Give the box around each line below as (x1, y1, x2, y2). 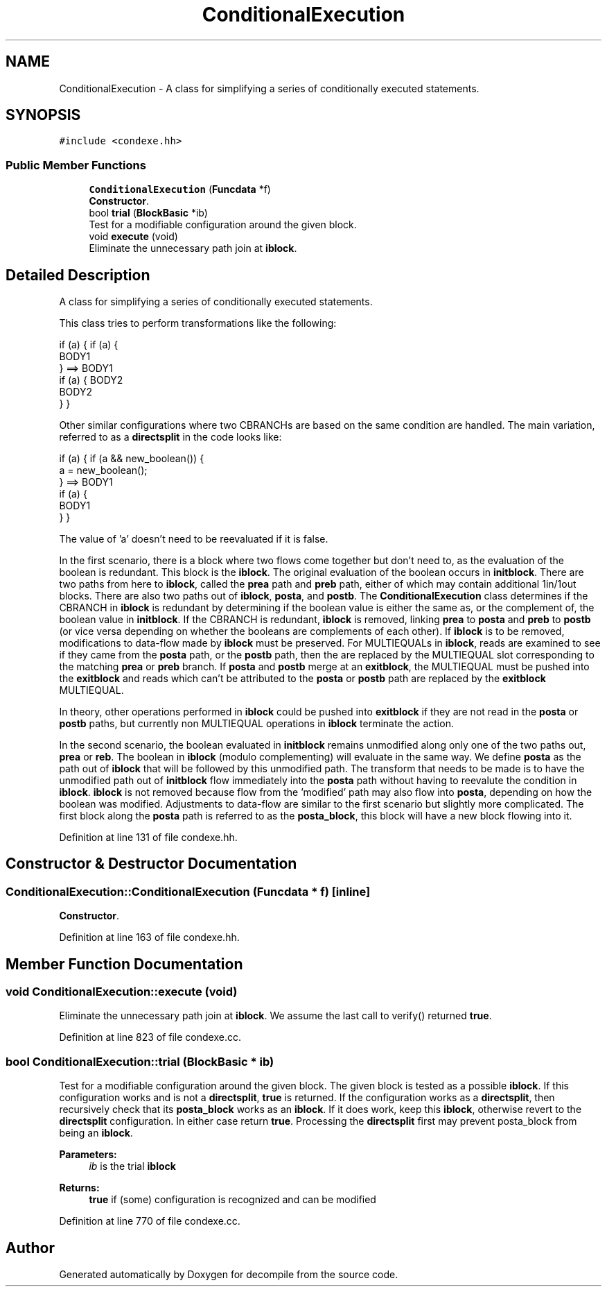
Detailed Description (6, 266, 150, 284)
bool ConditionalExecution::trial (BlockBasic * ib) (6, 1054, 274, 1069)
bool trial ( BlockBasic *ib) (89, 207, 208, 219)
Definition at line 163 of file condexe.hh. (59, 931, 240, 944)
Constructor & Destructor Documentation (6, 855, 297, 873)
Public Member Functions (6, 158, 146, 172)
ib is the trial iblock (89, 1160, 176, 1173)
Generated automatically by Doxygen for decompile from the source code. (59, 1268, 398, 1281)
□ □ □ □
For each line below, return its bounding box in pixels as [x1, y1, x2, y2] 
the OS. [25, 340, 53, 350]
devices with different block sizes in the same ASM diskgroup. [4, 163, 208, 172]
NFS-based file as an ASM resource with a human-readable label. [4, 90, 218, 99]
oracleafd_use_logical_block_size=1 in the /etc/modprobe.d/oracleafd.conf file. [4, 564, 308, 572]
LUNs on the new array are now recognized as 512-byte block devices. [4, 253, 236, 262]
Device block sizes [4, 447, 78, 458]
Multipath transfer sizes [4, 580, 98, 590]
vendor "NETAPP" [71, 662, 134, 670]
□ □ □ □
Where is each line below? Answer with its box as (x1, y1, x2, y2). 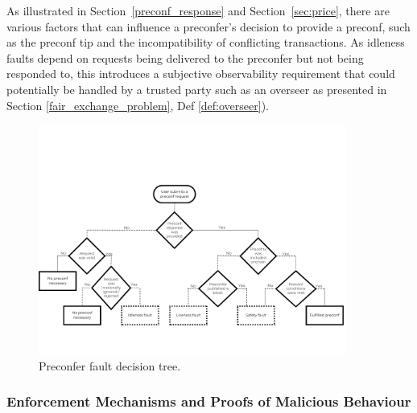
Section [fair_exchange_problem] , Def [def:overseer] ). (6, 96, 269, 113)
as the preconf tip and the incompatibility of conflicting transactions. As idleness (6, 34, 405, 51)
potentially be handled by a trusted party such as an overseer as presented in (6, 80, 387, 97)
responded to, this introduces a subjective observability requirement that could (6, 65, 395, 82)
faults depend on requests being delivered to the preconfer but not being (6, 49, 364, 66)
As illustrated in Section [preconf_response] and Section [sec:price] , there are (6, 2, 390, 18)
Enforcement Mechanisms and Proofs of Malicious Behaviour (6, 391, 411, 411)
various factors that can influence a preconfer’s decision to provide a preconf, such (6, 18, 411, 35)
□ □ □ □
Problem description -> Copy the lines from the entries above in which the word "Section" appears.

Expected answer ->
Section [fair_exchange_problem] , Def [def:overseer] ). (6, 96, 269, 113)
As illustrated in Section [preconf_response] and Section [sec:price] , there are (6, 2, 390, 18)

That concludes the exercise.